Tyrone, R.I.P.

Bonnie Surfus (ENG) surfus at chuma.cas.usf.edu
Fri Aug 18 11:25:31 CDT 1995


to anyone who followed the saga of my sick fish, Tyrone, I have some sad 
news.  He's gone.

A-and the sick think is that I've been forced to think of it, after much 
initial sadness and mixed with lingering feelings of guilt, in terms of GR.

First, there was my mother telling me to "flush him down the toilet," an 
eerie thought, in context.  Next, when I find him this morning, he's not 
floating, like most fish that die, but laying at the bottom of the tank, 
but, yes, definitely dead (I checked as best I could.)  Finally, not 
really knowing what to do with him, I decided to go ahead with mother's 
initial suggestion.  Wrong?  Sick?  I didn't know the protocol for 
disposing of deceased and formerly beloved fish, so I did it, flushed him.

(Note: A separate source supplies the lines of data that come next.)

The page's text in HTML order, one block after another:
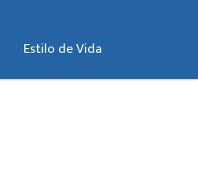
Estilo de Vida
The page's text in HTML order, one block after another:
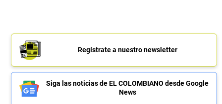
Regístrate a nuestro newsletter
Siga las noticias de EL COLOMBIANO desde Google
News
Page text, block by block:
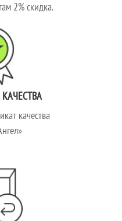
2% скидка.
качества
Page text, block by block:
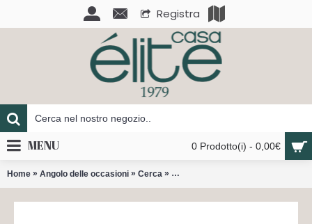
Registra
0 Prodotto(i) - 0,00€
MENU
Home » Angolo delle occasioni » Cerca » Bamboo acciaio posto tavola 6
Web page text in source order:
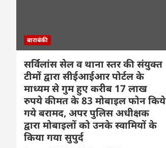
बाराबंकी
सर्विलांस सेल व थाना स्तर की संयुक्त
टीमों द्वारा सीईआईआर पोर्टल के
माध्यम से गुम हुए करीब 17 लाख
रुपये कीमत के 83 मोबाइल फोन किये
गये बरामद, अपर पुलिस अधीक्षक
द्वारा मोबाइलों को उनके स्वामियों के
किया गया सुपुर्द
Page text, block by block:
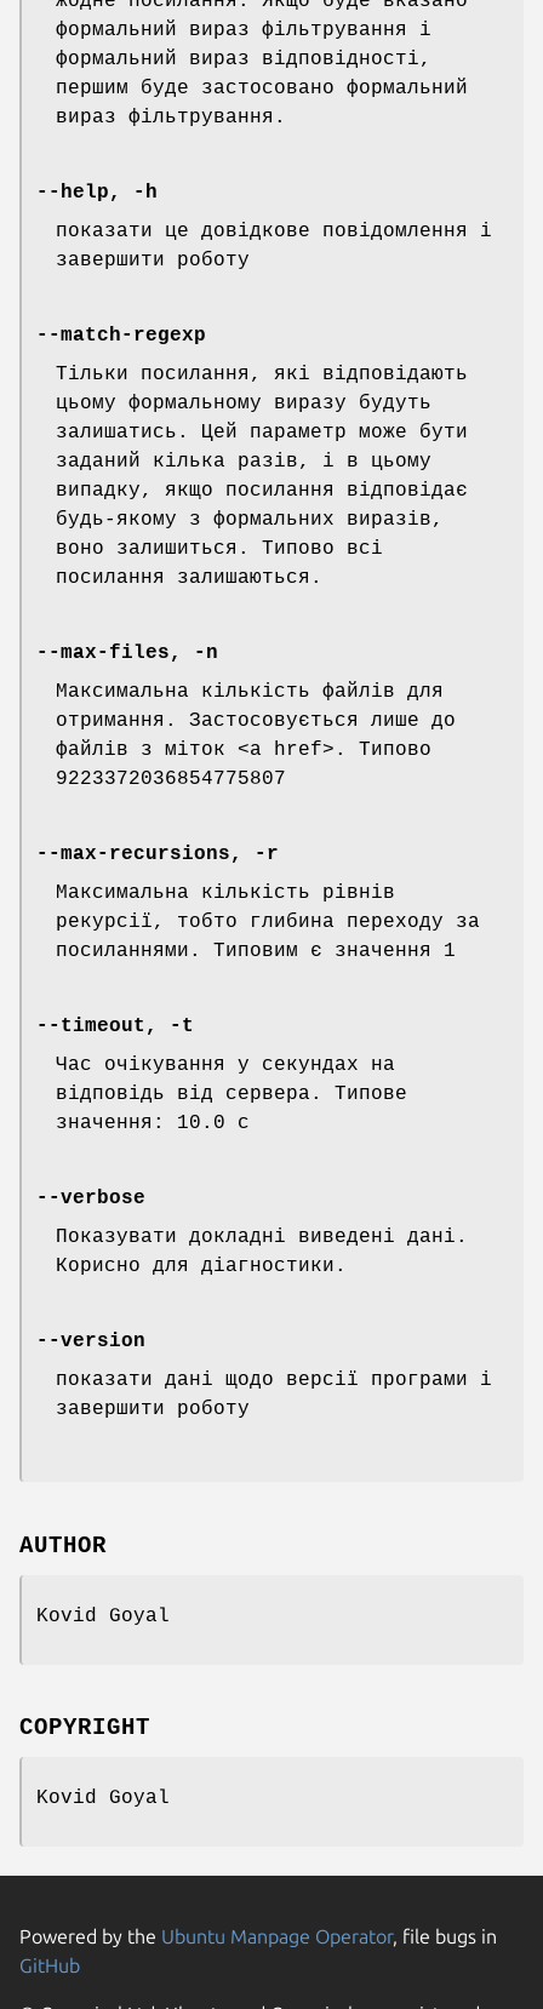
формальний вираз фільтрування і
формальний вираз відповідності,
першим буде застосовано формальний
вираз фільтрування.
--help, -h
показати це довідкове повідомлення і
завершити роботу
--match-regexp
Тільки посилання, які відповідають
цьому формальному виразу будуть
залишатись. Цей параметр може бути
заданий кілька разів, і в цьому
випадку, якщо посилання відповідає
будь-якому з формальних виразів,
воно залишиться. Типово всі
посилання залишаються.
--max-files, -n
Максимальна кількість файлів для
отримання. Застосовується лише до
файлів з міток <a href>. Типово
9223372036854775807
--max-recursions, -r
Максимальна кількість рівнів
рекурсії, тобто глибина переходу за
посиланнями. Типовим є значення 1
--timeout, -t
Час очікування у секундах на
відповідь від сервера. Типове
значення: 10.0 с
--verbose
Показувати докладні виведені дані.
Корисно для діагностики.
--version
показати дані щодо версії програми і
завершити роботу
AUTHOR
Kovid Goyal
COPYRIGHT
Kovid Goyal
Powered by the Ubuntu Manpage Operator, file bugs in
GitHub
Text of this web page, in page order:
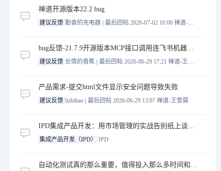
禅道开源版本22.2 bug
建议反馈 勤奋的充电器 | 最后回帖 2026-07-02 10:00 禅道-王誉霖
bug反馈-21.7.9开源版本MCP接口调用连飞书机器人通知，BaseURL丢失
建议反馈 长情的香蕉 | 最后回帖 2026-06-29 17:21 禅道-王誉霖
产品需求-提交html文件显示安全问题导致失败
建议反馈 lizhihao | 最后回帖 2026-06-29 13:07 禅道-王誉霖
IPD集成产品开发：用市场管理的实战告别纸上谈兵！
集成产品开发（IPD） IPD
自动化测试真的那么重要，值得投入那么多时间和成本吗？
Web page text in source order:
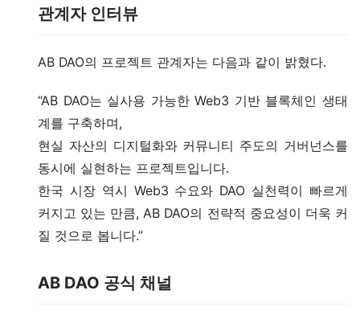
관계자 인터뷰
AB DAO의 프로젝트 관계자는 다음과 같이 밝혔다.
“AB DAO는 실사용 가능한 Web3 기반 블록체인 생태
계를 구축하며,
현실 자산의 디지털화와 커뮤니티 주도의 거버넌스를
동시에 실현하는 프로젝트입니다.
한국 시장 역시 Web3 수요와 DAO 실천력이 빠르게
커지고 있는 만큼, AB DAO의 전략적 중요성이 더욱 커
질 것으로 봅니다.”
AB DAO 공식 채널
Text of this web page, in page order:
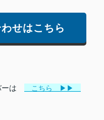
せはこちら
ーは こちら ▶▶
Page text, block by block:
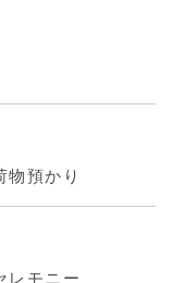
預かり
モニー
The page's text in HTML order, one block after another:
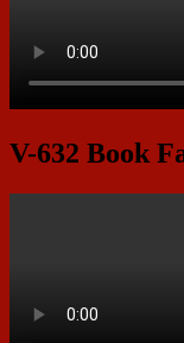
V-632 Book
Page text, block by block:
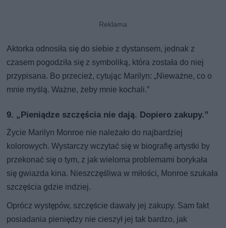
Aktorka odnosiła się do siebie z dystansem, jednak z
czasem pogodziła się z symboliką, która została do niej
przypisana. Bo przecież, cytując Marilyn: „Nieważne, co o
mnie myślą. Ważne, żeby mnie kochali.”
9. „Pieniądze szczęścia nie dają. Dopiero zakupy.”
Życie Marilyn Monroe nie należało do najbardziej
kolorowych. Wystarczy wczytać się w biografię artystki by
przekonać się o tym, z jak wieloma problemami borykała
się gwiazda kina. Nieszczęśliwa w miłości, Monroe szukała
szczęścia gdzie indziej.
Oprócz występów, szczęście dawały jej zakupy. Sam fakt
posiadania pieniędzy nie cieszył jej tak bardzo, jak
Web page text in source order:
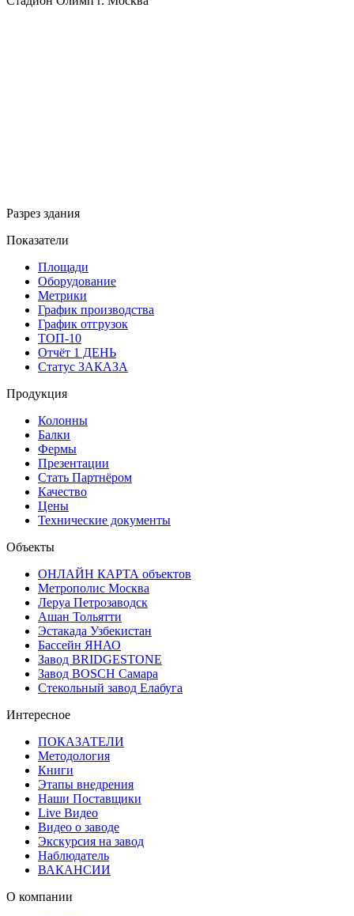
Разрез здания
Показатели
Площади
Оборудование
Метрики
График производства
График отгрузок
ТОП-10
Отчёт 1 ДЕНЬ
Статус ЗАКАЗА
Продукция
Колонны
Балки
Фермы
Презентации
Стать Партнёром
Качество
Цены
Технические документы
Объекты
ОНЛАЙН КАРТА объектов
Метрополис Москва
Леруа Петрозаводск
Ашан Тольятти
Эстакада Узбекистан
Бассейн ЯНАО
Завод BRIDGESTONE
Завод BOSCH Самара
Стекольный завод Елабуга
Интересное
ПОКАЗАТЕЛИ
Методология
Книги
Этапы внедрения
Наши Поставщики
Live Видео
Видео о заводе
Экскурсия на завод
Наблюдатель
ВАКАНСИИ
О компании
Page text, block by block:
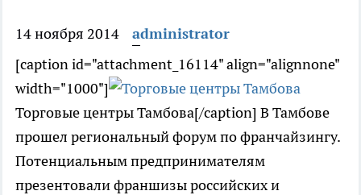
14 ноября 2014
administrator
[caption id="attachment_16114" align="alignnone"
width="1000"]
Торговые центры Тамбова[/caption] В Тамбове
прошел региональный форум по франчайзингу.
Потенциальным предпринимателям
презентовали франшизы российских и
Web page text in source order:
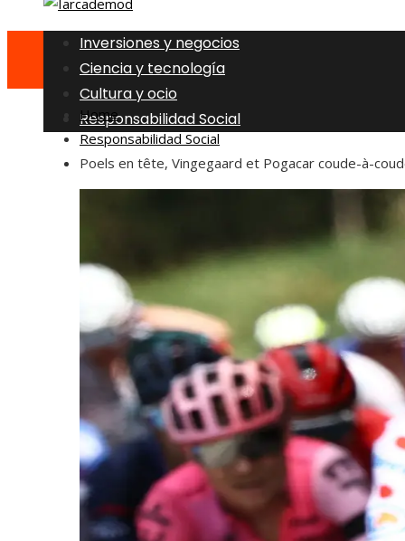
Inversiones y negocios
Ciencia y tecnología
Cultura y ocio
Responsabilidad Social
Home
Responsabilidad Social
Poels en tête, Vingegaard et Pogacar coude-à-

Finally, I added additional stanzas to a poem I'd written about his 
illness, about a month ago.  Feel free to move on if this is the silliest 
thing you've ever heard of.  

Anway, here goes:

"On the Death of my beloved, Tyrone"

Tyrone has this eye,
big as a fish,
in bas relief.
It is my wish
to no longer see
that upon me
his gaze should seem
so melancholy.

Tyrone, you see
habitially laying
on his stony bed.
And to be fed,
it is for he,
not I,
to try to catch the fly.

Well, no, not flies,
an easy rhyme.
It's worms for he.
This worries me
to see his laying,
never trying 
for the surface eagerly.

Mother says
to spare the pain
of belly-upping.
Me essaying 
on the virtue of a fish
is really for her
something which
begs attention,
"don't you see,"
she says,
"you'll have to set him free;
he's without joy, let
him go swimming
down the toilet."

But Fate?  It was for Destiny
to write Tyrone's itiner'ry,
and so he's gone 
on down the drain . . .

. . . Inside the tank,
his ghostly reign,
it holds a vacant, empty space,
where few could dare
presume t'replace
Tryone-emous, his majesty,
for whom I write this eulogy,
and ending not in parody,
but in homage,
respectfully:

I think that I shall never see
the rainbowed edge of gravity,
and as your name prophetically,
predicts the end in tragedy:
You left me.

But though your namesake
nods to Newton,
you never did 
commence disputin',
on the surface
never found,
your gills unmoving,
belly round.

I'll ponder not
this eerie sense,
these couplets of coincidence.
Literary prophecies
are best left to Diogenes,
who searched long and hard
for one wise man,
lantern held high
in his hand.
But poor old Di'
he never knew
that 'twas a fish
of gold and blue
could consecrate our sacred laws,
Newton exposed for his flaws.

And so, "who's wise?"
Tyrone, in spirit,
asks of those 
who cannot hear it,
wondering if we'll ever see
a version of reality
that fits.

--Bonnie Lenore Surfus


Wha?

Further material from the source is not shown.